··· DATASET EXTRACT ···

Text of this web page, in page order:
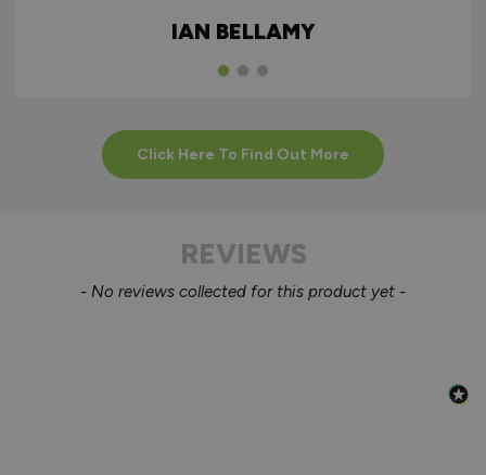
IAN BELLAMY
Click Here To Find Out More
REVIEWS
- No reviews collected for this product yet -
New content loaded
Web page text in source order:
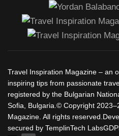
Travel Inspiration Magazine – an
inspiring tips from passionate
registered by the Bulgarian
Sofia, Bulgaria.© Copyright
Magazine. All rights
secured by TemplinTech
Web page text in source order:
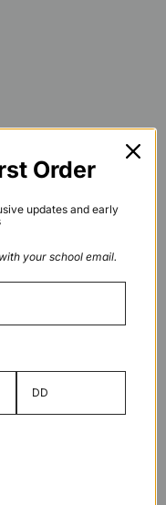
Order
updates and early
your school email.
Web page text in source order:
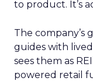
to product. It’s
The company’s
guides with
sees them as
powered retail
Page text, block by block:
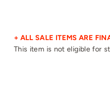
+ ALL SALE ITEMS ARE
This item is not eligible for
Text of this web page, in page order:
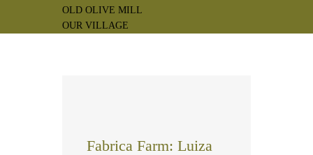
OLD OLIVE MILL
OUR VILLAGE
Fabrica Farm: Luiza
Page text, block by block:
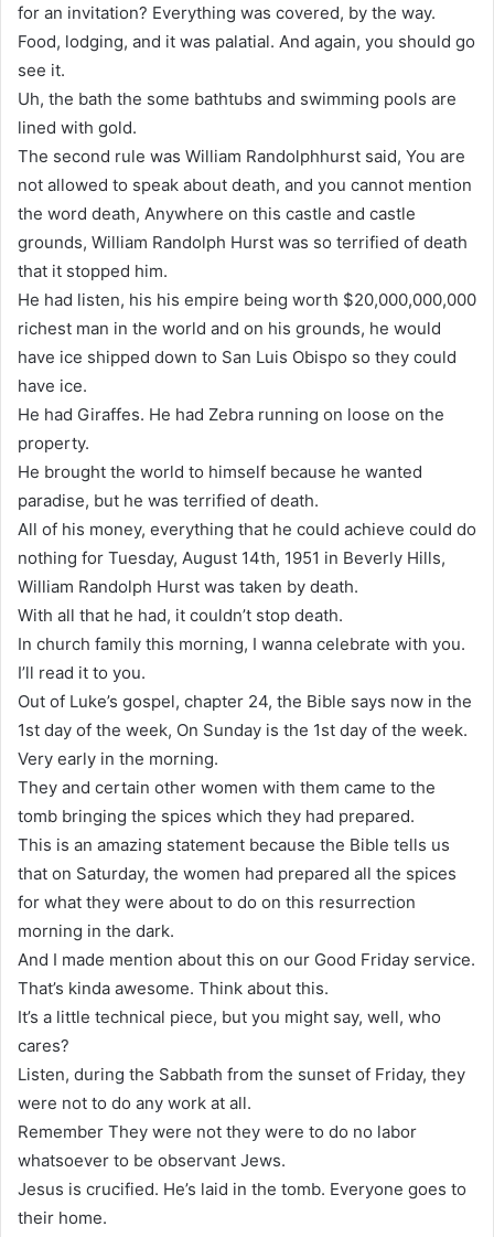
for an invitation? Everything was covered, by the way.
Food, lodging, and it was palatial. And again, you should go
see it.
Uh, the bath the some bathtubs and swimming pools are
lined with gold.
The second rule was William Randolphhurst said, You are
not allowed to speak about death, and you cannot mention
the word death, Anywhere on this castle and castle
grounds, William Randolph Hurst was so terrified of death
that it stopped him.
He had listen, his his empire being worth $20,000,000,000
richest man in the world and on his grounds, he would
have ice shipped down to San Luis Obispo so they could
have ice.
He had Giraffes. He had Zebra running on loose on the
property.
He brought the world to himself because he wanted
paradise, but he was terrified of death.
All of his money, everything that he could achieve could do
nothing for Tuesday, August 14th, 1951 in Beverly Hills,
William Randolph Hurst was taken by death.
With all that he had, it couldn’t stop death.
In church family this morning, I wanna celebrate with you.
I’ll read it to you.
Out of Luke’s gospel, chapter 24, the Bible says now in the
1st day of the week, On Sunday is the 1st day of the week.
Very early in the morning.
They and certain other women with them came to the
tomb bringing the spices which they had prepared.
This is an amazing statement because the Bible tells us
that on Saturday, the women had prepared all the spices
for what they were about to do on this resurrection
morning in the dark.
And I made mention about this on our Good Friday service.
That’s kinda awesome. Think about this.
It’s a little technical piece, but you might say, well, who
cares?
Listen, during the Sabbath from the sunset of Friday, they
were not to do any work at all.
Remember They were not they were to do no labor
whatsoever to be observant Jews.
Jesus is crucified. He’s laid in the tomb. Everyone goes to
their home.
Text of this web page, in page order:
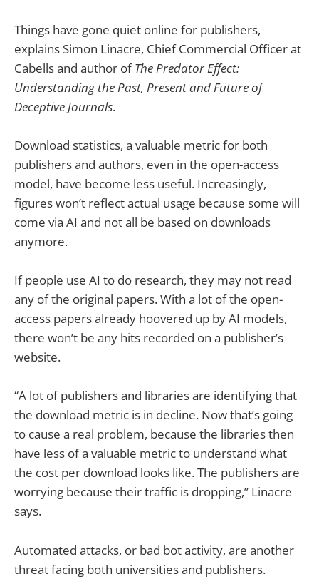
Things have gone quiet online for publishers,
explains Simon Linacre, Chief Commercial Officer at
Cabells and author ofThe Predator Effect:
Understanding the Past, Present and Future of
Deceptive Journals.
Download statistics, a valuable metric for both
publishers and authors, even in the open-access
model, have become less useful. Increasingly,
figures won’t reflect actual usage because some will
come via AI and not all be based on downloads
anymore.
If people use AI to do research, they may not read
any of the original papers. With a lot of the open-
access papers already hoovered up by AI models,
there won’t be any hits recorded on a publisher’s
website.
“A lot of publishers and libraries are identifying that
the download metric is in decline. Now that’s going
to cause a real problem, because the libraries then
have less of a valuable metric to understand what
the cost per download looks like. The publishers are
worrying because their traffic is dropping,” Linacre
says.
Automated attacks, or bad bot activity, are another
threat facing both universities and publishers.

···
··· DATASET EXTRACT ···

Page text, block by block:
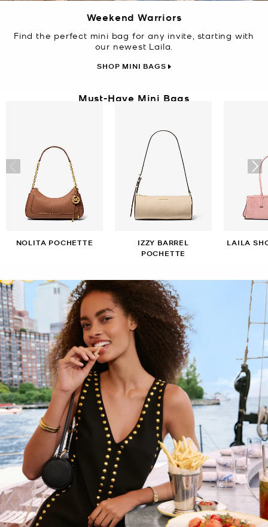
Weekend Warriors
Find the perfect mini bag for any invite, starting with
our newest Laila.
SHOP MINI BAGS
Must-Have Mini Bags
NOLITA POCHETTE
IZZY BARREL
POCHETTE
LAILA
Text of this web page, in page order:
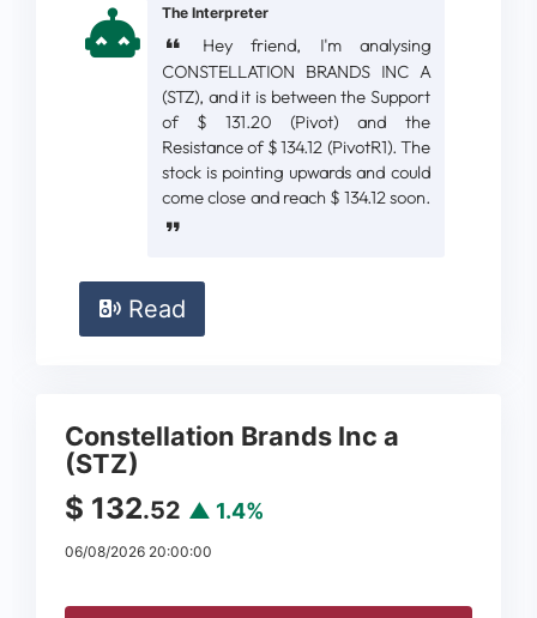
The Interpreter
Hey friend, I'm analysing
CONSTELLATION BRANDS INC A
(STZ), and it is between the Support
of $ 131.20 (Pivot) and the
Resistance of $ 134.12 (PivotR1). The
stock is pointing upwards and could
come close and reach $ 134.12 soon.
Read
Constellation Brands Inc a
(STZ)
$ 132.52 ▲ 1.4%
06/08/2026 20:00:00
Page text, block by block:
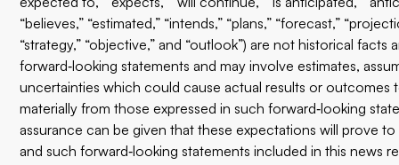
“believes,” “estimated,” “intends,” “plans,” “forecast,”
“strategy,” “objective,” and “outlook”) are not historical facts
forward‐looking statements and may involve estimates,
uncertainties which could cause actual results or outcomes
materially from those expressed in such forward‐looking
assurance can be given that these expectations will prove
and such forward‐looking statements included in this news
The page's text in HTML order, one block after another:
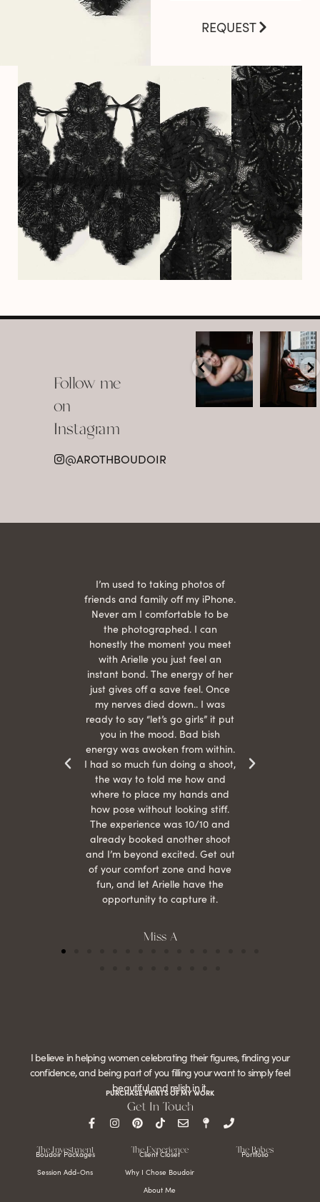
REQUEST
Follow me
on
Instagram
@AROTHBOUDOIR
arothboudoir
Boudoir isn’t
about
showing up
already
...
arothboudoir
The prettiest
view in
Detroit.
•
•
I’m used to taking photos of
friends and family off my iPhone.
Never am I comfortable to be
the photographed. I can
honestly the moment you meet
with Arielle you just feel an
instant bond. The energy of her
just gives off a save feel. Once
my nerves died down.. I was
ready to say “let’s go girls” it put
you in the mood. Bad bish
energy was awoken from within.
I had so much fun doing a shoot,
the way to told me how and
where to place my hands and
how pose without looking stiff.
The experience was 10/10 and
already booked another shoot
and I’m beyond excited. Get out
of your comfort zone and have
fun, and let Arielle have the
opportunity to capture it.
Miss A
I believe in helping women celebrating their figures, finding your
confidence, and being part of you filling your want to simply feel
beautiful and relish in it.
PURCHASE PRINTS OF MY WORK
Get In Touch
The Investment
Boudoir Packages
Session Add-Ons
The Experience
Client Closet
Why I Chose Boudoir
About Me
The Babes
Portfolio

···

EXERCISE: Among the records, find all lines that include the string "feel" and return them.

RESPONSE TO THIS TASK:
with Arielle you just feel an
just gives off a save feel. Once
confidence, and being part of you filling your want to simply feel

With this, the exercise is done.